It is well known how to parameterize rational solutions to $x^2+y^2=a$ for $a\in \mathbb N^+$: first we know which $a$ admit integer solutions; our characterization is strong enough to tell us that theses are exactly the $a$ admitting rational solutions; then if we have one rational solution we can get all of them by drawing rational-slope lines through that one point.
I am interested in knowing if people understand well the algebraic solutions to $x^2+y^2=a$, i.e. the solutions $x,y\in \overline{\mathbb Q}$ to $x^2+y^2=a$.
In particular, I am interested in knowing if there exists an algebraic solution $(x_0,y_0)\in \overline{\mathbb Q} \times \overline{\mathbb Q}$ to $x^2+y^2=3$ such that the degree of the field extension $[\mathbb Q(x_0,y_0): \mathbb Q]$ is odd. (Indeed it has no solutions over $\mathbb Q$)
EDIT: a "famous" (in the sense of large number of upvotes/views) question on MSE in fact shows that $[\mathbb Q(x_0+iy_0):\mathbb Q]$ must be even.

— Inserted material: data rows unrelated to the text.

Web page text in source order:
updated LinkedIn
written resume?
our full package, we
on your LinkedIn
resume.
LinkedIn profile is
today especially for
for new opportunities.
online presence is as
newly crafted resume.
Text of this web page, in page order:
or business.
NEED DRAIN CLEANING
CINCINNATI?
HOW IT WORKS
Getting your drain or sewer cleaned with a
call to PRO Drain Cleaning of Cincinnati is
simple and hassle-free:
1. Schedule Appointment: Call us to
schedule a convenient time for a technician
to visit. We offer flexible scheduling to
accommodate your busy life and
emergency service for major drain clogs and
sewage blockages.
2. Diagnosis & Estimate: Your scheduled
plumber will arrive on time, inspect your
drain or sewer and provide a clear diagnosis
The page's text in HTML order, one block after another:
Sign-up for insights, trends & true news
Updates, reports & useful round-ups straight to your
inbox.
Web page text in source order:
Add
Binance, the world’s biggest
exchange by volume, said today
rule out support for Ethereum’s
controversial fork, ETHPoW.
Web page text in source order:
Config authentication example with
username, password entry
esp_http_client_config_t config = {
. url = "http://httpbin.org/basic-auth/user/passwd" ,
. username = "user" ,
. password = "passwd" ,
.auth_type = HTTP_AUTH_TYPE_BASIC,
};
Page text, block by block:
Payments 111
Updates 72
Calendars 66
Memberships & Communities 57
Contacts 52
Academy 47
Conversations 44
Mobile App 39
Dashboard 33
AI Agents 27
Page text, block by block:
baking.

If $z_0:= x_0+iy_0$ was a root of unity (of say order $n$), then $z_0^{n-1} = \overline{z_0}$, and so $\mathbb Q(z_0) = \mathbb Q(z_0, \overline{z_0})= \mathbb Q(x_0,iy_0)$. Unfortunately, this does not give us what we want, and moreover, $z_0$ does not have to be a root of unity.
Theorem. Let $d \in \mathbf Q$ not be a square and $a$ be nonzero in $\mathbf Q$. If the equation $x^2 - dy^2 = a$ has a solution in an odd-degree extension of $\mathbf Q$ then it has a solution in $\mathbf Q$.

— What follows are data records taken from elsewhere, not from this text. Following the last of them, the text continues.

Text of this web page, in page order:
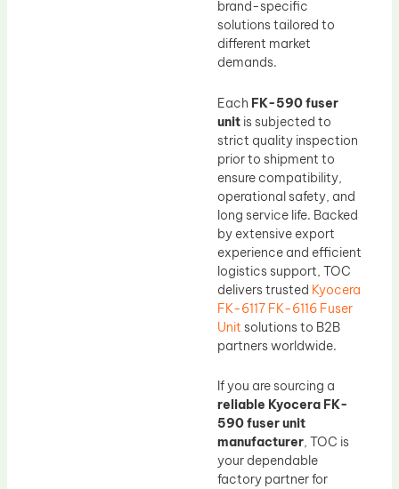
brand-specific
solutions tailored to
different market
demands.
Each FK-590 fuser
unit is subjected to
strict quality inspection
prior to shipment to
ensure compatibility,
operational safety, and
long service life. Backed
by extensive export
experience and efficient
logistics support, TOC
delivers trusted Kyocera
FK-6117 FK-6116 Fuser
Unit solutions to B2B
partners worldwide.
If you are sourcing a
reliable Kyocera FK-
590 fuser unit
manufacturer, TOC is
your dependable
factory partner for
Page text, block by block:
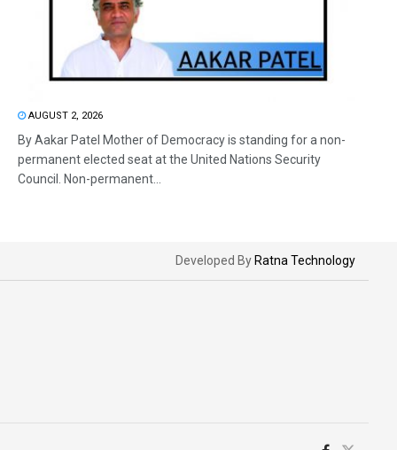
AUGUST 2, 2026
By Aakar Patel Mother of Democracy is standing for a non-
permanent elected seat at the United Nations Security
Council. Non-permanent...
Developed By Ratna Technology
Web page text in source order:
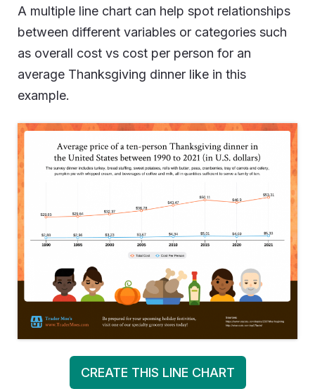
A multiple line chart can help spot relationships
between different variables or categories such
as overall cost vs cost per person for an
average Thanksgiving dinner like in this
example.
CREATE THIS LINE CHART
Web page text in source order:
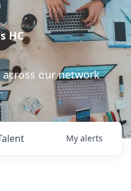
HC
our network
My alerts
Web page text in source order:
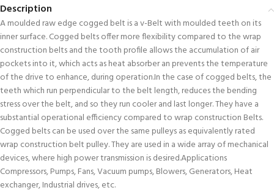
Description
A moulded raw edge cogged belt is a v-Belt with moulded teeth on its
inner surface. Cogged belts offer more flexibility compared to the wrap
construction belts and the tooth profile allows the accumulation of air
pockets into it, which acts as heat absorber an prevents the temperature
of the drive to enhance, during operation.In the case of cogged belts, the
teeth which run perpendicular to the belt length, reduces the bending
stress over the belt, and so they run cooler and last longer. They have a
substantial operational efficiency compared to wrap construction Belts.
Cogged belts can be used over the same pulleys as equivalently rated
wrap construction belt pulley. They are used in a wide array of mechanical
devices, where high power transmission is desired.Applications
Compressors, Pumps, Fans, Vacuum pumps, Blowers, Generators, Heat
exchanger, Industrial drives, etc.
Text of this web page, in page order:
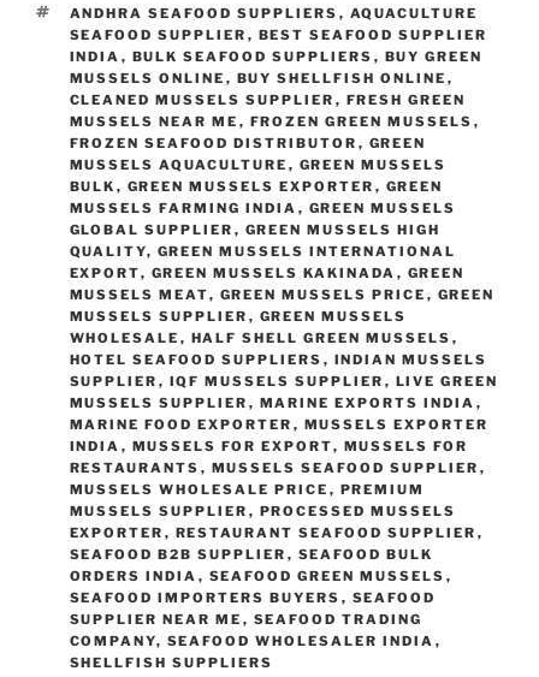
TAGS
ANDHRA SEAFOOD SUPPLIERS , AQUACULTURE
SEAFOOD SUPPLIER , BEST SEAFOOD SUPPLIER
INDIA , BULK SEAFOOD SUPPLIERS , BUY GREEN
MUSSELS ONLINE , BUY SHELLFISH ONLINE ,
CLEANED MUSSELS SUPPLIER , FRESH GREEN
MUSSELS NEAR ME , FROZEN GREEN MUSSELS ,
FROZEN SEAFOOD DISTRIBUTOR , GREEN
MUSSELS AQUACULTURE , GREEN MUSSELS
BULK , GREEN MUSSELS EXPORTER , GREEN
MUSSELS FARMING INDIA , GREEN MUSSELS
GLOBAL SUPPLIER , GREEN MUSSELS HIGH
QUALITY, GREEN MUSSELS INTERNATIONAL
EXPORT, GREEN MUSSELS KAKINADA , GREEN
MUSSELS MEAT, GREEN MUSSELS PRICE , GREEN
MUSSELS SUPPLIER , GREEN MUSSELS
WHOLESALE , HALF SHELL GREEN MUSSELS ,
HOTEL SEAFOOD SUPPLIERS , INDIAN MUSSELS
SUPPLIER , IQF MUSSELS SUPPLIER , LIVE GREEN
MUSSELS SUPPLIER , MARINE EXPORTS INDIA ,
MARINE FOOD EXPORTER , MUSSELS EXPORTER
INDIA , MUSSELS FOR EXPORT, MUSSELS FOR
RESTAURANTS , MUSSELS SEAFOOD SUPPLIER ,
MUSSELS WHOLESALE PRICE , PREMIUM
MUSSELS SUPPLIER , PROCESSED MUSSELS
EXPORTER , RESTAURANT SEAFOOD SUPPLIER ,
SEAFOOD B2B SUPPLIER , SEAFOOD BULK
ORDERS INDIA , SEAFOOD GREEN MUSSELS ,
SEAFOOD IMPORTERS BUYERS , SEAFOOD
SUPPLIER NEAR ME , SEAFOOD TRADING
COMPANY, SEAFOOD WHOLESALER INDIA ,
SHELLFISH SUPPLIERS

Therefore when $x^2 - dy^2 = a$ has no solution $(x,y)$ in $\mathbf Q$, it has no solution in any odd-degree extension of $\mathbf Q$.

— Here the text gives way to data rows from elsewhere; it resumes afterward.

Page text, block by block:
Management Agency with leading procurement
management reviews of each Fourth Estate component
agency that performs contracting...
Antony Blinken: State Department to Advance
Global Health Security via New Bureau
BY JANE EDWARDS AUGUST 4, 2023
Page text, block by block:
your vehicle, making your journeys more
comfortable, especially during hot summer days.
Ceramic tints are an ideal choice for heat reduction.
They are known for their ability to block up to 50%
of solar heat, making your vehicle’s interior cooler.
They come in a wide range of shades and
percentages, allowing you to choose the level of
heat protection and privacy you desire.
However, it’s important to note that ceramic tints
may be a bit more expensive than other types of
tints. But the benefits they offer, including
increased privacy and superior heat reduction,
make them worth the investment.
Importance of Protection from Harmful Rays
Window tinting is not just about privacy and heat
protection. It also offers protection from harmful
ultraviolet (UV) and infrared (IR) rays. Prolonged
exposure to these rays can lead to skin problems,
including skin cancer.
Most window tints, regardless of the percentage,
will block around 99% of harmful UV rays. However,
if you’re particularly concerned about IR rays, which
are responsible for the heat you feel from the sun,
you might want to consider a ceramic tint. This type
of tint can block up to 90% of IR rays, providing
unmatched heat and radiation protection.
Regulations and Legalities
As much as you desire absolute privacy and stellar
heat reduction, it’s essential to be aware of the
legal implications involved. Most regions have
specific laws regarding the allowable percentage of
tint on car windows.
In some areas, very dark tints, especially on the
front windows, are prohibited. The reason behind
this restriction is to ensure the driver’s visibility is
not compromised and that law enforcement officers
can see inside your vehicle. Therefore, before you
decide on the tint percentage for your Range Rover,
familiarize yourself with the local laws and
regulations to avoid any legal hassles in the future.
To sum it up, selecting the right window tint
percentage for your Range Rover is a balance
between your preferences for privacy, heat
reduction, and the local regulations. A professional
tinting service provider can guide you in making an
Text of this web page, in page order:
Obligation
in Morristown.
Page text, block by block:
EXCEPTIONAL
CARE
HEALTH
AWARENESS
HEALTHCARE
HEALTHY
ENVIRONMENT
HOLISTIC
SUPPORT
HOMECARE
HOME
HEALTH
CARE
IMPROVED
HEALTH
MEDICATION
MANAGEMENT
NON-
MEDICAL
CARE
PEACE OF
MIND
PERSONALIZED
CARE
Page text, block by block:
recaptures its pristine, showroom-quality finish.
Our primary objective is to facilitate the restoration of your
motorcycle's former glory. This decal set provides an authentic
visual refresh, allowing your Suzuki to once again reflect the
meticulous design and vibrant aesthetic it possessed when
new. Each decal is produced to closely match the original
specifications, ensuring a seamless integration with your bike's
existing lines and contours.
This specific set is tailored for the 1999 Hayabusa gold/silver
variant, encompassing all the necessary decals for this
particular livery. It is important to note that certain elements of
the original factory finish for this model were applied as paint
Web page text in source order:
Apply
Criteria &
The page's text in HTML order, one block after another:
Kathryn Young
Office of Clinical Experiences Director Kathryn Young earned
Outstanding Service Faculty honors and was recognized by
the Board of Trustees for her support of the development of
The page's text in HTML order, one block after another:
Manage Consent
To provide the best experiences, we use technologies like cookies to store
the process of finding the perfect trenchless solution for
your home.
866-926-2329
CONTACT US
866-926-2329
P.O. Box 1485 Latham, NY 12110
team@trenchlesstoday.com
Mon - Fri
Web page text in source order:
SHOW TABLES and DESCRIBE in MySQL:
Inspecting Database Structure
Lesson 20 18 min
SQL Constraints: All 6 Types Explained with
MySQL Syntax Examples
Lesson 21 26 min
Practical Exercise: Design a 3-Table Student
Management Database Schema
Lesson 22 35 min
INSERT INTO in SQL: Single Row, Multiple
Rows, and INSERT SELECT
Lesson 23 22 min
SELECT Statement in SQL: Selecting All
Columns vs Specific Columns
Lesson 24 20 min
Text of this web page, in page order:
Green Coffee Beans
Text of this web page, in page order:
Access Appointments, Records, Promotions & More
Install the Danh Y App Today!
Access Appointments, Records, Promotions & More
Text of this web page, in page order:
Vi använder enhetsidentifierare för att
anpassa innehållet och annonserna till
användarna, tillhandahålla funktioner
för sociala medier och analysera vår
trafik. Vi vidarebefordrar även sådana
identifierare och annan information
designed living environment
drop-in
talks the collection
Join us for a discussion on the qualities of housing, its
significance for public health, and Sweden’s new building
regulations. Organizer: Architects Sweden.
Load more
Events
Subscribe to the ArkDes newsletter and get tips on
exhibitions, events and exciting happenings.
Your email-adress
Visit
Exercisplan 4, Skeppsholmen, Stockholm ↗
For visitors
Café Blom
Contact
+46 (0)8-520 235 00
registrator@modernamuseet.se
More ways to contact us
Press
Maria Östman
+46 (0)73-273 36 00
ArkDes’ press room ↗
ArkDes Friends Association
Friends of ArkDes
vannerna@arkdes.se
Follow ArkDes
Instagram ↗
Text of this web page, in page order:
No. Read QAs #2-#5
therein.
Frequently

Proof. This will be an application of transitivity of the norm map.
Suppose there's a number field $K$ with odd degree $n$ over $\mathbf Q$ such that $x^2 - dy^2 = a$ for some $x, y \in K$. Since $d$ is not a square in $\mathbf Q$ and $[K:\mathbf Q]$ is odd, $\sqrt{d} \not \in K$, so $[K(\sqrt{d}):K] = 2$. Then $$ a = x^2 - dy^2 = {\rm N}_{K(\sqrt{d})/K}(x + y\sqrt{d}). $$ Applying the norm map from $K$ down to $\mathbf Q$ to that equation: $$ a^n = {\rm N}_{K/\mathbf Q}({\rm N}_{K(\sqrt{d})/K}(x+y\sqrt{d})) = {\rm N}_{K(\sqrt{d})/\mathbf Q}(x+y\sqrt{d}). $$ We used transitivity of the norm map at the end of that calculation. Now going from $K(\sqrt{d})$ down to $\mathbf Q$ via the intermediate field $\mathbf Q(\sqrt{d})$ rather than the intermediate field $K$, $$ {\rm N}_{K(\sqrt{d})/\mathbf Q}(x+y\sqrt{d}) = {\rm N}_{\mathbf Q(\sqrt{d})/\mathbf Q}({\rm N}_{K(\sqrt{d})/\mathbf Q(\sqrt{d})}(x+y\sqrt{d})) . $$ Writing the norm ${\rm N}_{K(\sqrt{d})/\mathbf Q(\sqrt{d})}(x+y\sqrt{d})$ as $r + s\sqrt{d}$ where $r$ and $s$ are rational, $$ {\rm N}_{K(\sqrt{d})/\mathbf Q}(x+y\sqrt{d}) = {\rm N}_{\mathbf Q(\sqrt{d})/\mathbf Q}(r+s\sqrt{d}) = r^2 - ds^2, $$ so $a^n = r^2 - ds^2$. Since $n$ is odd, say $n = 2k+1$, we have $a = (r/a^k)^2 - d(s/a^k)^2$ since $a \not= 0$. Thus the equation $x^2 - dy^2 = a$ has a rational solution $(x,y) = (r/a^k,s/a^k)$. That proves the theorem.
While writing this up, I was pretty sure there is some general theorem about quadratic forms that has this result as a special case, and I thought Pete Clark may have written about it here or on MO once. A little searching led me to the desired result here. and Pete indeed posted an answer there. The general result about quadratic forms is called Springer's theorem.